*EXERCISE AIM:* Out of the entries that follow, copy each line containing "part".

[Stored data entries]
________________________________________
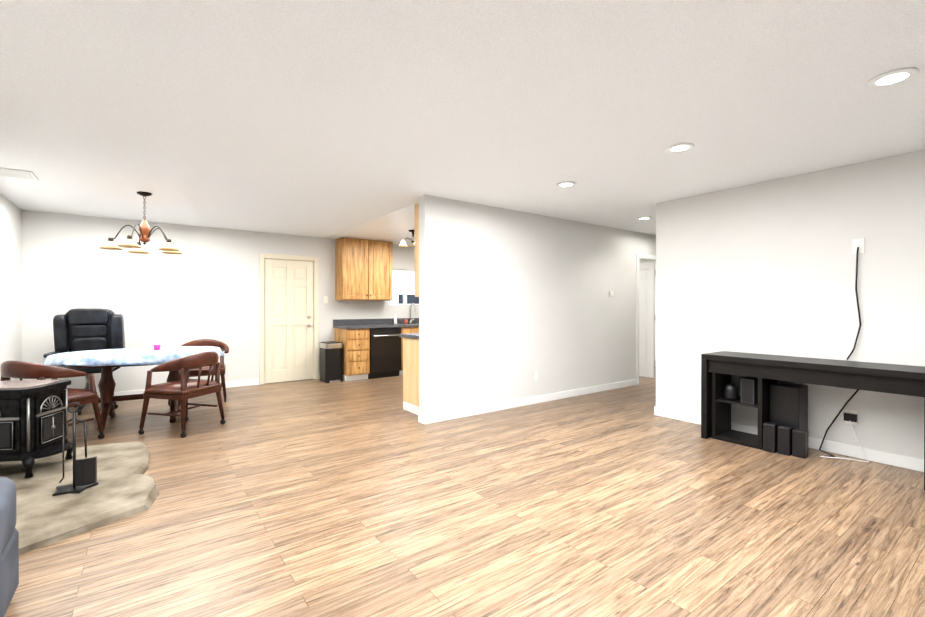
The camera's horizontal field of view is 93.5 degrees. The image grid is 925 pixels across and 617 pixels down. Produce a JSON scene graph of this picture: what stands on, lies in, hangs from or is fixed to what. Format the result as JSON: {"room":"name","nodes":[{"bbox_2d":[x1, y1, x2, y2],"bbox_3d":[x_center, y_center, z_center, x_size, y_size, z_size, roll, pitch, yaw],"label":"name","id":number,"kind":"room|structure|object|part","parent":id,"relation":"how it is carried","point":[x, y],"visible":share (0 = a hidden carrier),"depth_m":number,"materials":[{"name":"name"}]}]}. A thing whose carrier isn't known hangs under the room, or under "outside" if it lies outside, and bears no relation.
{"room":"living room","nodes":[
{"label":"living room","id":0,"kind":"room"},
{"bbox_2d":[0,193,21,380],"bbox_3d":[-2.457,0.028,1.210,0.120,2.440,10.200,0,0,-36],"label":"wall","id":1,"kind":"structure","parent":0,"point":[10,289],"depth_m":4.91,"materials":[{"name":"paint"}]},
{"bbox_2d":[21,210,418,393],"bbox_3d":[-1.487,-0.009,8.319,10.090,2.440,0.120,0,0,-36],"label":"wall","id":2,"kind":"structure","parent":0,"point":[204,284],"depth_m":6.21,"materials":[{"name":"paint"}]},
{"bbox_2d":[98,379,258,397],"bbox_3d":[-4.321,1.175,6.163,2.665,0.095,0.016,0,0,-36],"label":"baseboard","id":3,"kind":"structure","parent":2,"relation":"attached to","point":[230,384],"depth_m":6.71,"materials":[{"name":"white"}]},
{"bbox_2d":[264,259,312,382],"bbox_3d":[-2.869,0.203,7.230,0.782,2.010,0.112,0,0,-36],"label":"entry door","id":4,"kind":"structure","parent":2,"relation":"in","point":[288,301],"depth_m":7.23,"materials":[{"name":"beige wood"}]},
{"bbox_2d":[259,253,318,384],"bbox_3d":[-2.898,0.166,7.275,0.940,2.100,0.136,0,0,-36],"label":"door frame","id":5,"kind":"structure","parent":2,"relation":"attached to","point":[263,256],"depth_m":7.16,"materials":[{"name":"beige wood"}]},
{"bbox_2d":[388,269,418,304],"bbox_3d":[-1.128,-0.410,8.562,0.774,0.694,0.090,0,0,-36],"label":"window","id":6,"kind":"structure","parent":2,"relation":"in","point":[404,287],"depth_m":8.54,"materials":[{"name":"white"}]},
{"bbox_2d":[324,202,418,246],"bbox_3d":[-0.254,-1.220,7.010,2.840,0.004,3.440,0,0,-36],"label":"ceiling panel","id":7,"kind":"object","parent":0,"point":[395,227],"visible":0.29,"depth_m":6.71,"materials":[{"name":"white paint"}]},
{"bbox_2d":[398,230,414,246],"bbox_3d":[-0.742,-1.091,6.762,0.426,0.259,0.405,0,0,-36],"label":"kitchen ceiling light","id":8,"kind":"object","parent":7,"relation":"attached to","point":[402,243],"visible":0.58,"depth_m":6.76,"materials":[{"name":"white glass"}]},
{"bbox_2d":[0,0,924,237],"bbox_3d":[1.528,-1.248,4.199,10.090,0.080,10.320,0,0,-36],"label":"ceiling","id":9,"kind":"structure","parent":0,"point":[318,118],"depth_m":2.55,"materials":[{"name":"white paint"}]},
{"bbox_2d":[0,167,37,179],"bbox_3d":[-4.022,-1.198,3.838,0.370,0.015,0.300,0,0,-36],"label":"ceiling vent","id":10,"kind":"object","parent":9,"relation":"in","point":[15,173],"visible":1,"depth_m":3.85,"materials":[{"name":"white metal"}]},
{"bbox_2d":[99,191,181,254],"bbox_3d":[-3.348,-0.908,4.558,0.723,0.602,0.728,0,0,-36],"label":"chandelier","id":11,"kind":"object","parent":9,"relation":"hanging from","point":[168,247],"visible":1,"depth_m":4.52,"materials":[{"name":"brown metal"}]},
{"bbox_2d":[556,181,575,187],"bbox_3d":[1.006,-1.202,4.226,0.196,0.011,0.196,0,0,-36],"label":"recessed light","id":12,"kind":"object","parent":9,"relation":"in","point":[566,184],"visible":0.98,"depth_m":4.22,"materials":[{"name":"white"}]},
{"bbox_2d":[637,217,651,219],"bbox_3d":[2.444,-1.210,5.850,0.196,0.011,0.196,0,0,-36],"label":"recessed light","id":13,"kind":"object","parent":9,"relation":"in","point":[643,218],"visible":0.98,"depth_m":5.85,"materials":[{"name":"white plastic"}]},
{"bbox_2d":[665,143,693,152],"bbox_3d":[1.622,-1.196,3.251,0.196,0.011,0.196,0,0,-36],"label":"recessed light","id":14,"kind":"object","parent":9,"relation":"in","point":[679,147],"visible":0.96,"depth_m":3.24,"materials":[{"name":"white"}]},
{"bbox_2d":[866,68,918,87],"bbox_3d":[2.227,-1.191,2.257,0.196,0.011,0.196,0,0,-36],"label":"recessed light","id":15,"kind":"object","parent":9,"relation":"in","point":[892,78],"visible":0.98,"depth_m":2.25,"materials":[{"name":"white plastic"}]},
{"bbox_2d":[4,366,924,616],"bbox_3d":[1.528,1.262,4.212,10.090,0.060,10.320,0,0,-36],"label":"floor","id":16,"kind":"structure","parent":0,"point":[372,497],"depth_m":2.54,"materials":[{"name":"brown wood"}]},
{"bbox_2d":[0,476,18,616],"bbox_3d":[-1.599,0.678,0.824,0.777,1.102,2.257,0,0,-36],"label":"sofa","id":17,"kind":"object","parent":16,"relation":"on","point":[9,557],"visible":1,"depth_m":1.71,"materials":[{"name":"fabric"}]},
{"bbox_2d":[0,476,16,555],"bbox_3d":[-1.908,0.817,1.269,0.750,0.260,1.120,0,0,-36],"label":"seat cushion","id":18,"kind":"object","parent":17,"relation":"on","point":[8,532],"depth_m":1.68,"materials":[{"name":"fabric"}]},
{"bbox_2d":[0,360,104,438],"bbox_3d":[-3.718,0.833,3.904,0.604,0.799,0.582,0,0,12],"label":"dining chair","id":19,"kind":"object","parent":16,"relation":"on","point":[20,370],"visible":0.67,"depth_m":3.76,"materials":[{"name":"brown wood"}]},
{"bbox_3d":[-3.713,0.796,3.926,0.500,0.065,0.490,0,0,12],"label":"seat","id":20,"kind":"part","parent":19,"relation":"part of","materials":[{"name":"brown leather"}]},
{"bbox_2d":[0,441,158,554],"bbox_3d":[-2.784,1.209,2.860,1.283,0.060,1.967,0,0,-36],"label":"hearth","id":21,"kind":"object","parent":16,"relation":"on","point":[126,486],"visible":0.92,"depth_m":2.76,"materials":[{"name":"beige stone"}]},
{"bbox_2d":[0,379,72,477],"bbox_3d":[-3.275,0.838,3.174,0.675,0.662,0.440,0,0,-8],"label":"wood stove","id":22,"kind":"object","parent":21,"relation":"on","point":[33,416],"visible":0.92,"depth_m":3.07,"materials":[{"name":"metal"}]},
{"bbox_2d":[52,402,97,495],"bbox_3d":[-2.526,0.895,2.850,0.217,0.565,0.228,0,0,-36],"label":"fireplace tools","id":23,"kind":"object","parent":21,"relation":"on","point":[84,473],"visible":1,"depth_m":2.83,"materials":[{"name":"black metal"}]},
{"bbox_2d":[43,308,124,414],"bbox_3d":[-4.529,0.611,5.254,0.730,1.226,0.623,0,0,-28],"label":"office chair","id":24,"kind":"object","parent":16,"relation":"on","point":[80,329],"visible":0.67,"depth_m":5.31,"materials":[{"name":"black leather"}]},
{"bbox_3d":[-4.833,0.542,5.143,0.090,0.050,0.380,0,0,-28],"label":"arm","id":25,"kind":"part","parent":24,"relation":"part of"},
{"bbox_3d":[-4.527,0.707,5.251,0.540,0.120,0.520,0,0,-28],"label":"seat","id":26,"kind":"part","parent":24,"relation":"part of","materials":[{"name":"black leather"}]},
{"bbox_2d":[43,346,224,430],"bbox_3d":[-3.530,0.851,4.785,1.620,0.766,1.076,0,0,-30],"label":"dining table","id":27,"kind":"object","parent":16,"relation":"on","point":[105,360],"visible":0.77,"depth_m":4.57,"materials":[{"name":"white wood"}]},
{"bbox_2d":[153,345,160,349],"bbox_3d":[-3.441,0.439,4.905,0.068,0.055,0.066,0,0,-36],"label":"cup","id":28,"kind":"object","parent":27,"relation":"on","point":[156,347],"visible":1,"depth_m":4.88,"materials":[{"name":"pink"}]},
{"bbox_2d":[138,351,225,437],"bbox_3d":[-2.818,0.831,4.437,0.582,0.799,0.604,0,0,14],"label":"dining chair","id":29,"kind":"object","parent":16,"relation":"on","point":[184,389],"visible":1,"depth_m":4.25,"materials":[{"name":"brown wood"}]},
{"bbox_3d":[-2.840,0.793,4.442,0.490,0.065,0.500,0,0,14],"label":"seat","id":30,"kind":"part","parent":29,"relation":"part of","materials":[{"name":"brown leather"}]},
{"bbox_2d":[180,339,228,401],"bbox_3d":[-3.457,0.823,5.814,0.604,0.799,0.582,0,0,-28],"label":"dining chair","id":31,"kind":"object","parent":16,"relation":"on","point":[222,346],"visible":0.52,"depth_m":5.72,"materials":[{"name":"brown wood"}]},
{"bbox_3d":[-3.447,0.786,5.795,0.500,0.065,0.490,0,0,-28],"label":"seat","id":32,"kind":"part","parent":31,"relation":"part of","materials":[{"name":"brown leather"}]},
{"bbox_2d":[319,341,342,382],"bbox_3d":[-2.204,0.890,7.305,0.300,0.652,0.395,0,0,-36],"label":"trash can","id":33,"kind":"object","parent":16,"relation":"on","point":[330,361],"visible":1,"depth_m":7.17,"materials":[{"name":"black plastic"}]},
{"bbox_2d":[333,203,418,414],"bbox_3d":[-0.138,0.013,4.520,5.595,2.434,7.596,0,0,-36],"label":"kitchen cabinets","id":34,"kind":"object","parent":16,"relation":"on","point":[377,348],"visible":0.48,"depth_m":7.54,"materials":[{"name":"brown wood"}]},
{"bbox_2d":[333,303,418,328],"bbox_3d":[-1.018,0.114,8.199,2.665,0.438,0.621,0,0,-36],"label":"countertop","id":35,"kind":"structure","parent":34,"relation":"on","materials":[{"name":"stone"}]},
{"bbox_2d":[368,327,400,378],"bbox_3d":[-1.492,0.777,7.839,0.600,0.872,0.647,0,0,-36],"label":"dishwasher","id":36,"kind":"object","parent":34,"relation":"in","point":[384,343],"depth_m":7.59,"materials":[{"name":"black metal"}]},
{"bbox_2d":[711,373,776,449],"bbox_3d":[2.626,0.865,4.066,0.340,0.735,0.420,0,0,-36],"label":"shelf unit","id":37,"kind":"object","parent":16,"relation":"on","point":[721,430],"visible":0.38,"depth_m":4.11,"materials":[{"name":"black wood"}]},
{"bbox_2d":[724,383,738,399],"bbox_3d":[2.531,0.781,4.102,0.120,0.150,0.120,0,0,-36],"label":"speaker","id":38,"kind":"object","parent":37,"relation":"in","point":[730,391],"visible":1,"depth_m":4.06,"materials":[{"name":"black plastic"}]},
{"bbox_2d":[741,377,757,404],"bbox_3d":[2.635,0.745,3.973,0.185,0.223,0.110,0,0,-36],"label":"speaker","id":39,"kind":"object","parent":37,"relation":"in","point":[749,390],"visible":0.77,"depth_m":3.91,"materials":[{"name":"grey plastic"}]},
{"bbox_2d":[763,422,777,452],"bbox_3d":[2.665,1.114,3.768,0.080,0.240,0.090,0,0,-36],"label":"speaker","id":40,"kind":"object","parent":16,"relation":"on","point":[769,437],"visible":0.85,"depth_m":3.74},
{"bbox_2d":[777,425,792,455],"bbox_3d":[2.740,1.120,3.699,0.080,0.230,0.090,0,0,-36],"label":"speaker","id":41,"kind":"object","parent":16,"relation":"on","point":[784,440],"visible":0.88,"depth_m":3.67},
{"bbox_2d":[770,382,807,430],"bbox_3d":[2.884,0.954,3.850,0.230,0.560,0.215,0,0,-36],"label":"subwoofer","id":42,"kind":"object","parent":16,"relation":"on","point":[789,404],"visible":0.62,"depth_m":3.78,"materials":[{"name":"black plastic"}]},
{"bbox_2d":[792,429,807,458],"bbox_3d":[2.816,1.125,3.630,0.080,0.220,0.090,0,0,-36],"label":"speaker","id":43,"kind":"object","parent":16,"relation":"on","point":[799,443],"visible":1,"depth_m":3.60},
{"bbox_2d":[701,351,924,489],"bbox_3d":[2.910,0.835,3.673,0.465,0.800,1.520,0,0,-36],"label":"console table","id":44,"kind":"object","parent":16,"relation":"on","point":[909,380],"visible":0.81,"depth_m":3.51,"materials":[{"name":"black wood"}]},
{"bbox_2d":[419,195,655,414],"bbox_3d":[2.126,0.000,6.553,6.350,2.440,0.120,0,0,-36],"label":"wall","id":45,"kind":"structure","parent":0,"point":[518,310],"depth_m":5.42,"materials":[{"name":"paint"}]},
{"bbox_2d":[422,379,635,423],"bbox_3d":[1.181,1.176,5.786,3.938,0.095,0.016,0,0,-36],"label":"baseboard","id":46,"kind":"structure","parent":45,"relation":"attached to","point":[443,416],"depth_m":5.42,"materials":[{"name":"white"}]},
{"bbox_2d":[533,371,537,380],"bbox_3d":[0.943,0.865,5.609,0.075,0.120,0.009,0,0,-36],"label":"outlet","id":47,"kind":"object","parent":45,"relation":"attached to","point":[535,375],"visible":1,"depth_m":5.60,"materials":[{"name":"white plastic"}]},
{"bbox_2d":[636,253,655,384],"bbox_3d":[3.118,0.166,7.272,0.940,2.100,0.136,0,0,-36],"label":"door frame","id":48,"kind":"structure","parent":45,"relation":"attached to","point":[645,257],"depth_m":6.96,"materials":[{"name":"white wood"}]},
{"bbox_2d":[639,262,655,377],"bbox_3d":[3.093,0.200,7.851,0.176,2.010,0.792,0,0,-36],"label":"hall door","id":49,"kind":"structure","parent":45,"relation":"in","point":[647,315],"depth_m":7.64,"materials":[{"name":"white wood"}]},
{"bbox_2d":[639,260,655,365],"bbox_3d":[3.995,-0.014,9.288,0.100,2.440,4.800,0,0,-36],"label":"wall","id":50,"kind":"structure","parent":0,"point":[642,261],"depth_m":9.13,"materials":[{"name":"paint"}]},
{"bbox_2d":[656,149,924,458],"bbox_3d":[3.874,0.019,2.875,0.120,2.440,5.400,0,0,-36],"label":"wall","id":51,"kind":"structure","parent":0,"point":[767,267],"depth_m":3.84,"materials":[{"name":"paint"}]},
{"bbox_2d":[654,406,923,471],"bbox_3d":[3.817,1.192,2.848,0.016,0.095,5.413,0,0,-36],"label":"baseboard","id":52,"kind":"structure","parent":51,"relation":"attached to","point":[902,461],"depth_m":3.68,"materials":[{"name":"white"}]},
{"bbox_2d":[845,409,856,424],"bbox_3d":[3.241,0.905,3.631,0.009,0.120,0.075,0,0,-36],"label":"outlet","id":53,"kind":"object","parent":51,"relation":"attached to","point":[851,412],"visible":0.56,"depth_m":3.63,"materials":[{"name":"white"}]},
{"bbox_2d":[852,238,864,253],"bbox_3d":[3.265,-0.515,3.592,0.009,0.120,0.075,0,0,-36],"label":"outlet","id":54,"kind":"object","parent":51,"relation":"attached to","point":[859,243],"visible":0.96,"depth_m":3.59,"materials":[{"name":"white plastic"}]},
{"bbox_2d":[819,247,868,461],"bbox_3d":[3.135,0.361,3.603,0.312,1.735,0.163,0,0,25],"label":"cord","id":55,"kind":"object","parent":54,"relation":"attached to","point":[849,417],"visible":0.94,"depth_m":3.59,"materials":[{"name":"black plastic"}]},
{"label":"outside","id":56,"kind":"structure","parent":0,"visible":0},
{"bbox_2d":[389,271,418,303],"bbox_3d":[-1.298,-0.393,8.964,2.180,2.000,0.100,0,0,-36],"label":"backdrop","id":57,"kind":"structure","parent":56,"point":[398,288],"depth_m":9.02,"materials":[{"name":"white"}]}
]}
________________________________________
*SOLVED EXERCISE:*
The camera's horizontal field of view is 93.5 degrees. The image grid is 925 pixels across and 617 pixels down. Produce a JSON scene graph of this picture: what stands on, lies in, hangs from or is fixed to what. Format the result as JSON: {"room":"name","nodes":[{"bbox_2d":[x1, y1, x2, y2],"bbox_3d":[x_center, y_center, z_center, x_size, y_size, z_size, roll, pitch, yaw],"label":"name","id":number,"kind":"room|structure|object|part","parent":id,"relation":"how it is carried","point":[x, y],"visible":share (0 = a hidden carrier),"depth_m":number,"materials":[{"name":"name"}]}]}. A thing whose carrier isn't known hangs under the room, or under "outside" if it lies outside, and bears no relation.
{"bbox_3d":[-3.713,0.796,3.926,0.500,0.065,0.490,0,0,12],"label":"seat","id":20,"kind":"part","parent":19,"relation":"part of","materials":[{"name":"brown leather"}]},
{"bbox_3d":[-4.833,0.542,5.143,0.090,0.050,0.380,0,0,-28],"label":"arm","id":25,"kind":"part","parent":24,"relation":"part of"},
{"bbox_3d":[-4.527,0.707,5.251,0.540,0.120,0.520,0,0,-28],"label":"seat","id":26,"kind":"part","parent":24,"relation":"part of","materials":[{"name":"black leather"}]},
{"bbox_3d":[-2.840,0.793,4.442,0.490,0.065,0.500,0,0,14],"label":"seat","id":30,"kind":"part","parent":29,"relation":"part of","materials":[{"name":"brown leather"}]},
{"bbox_3d":[-3.447,0.786,5.795,0.500,0.065,0.490,0,0,-28],"label":"seat","id":32,"kind":"part","parent":31,"relation":"part of","materials":[{"name":"brown leather"}]},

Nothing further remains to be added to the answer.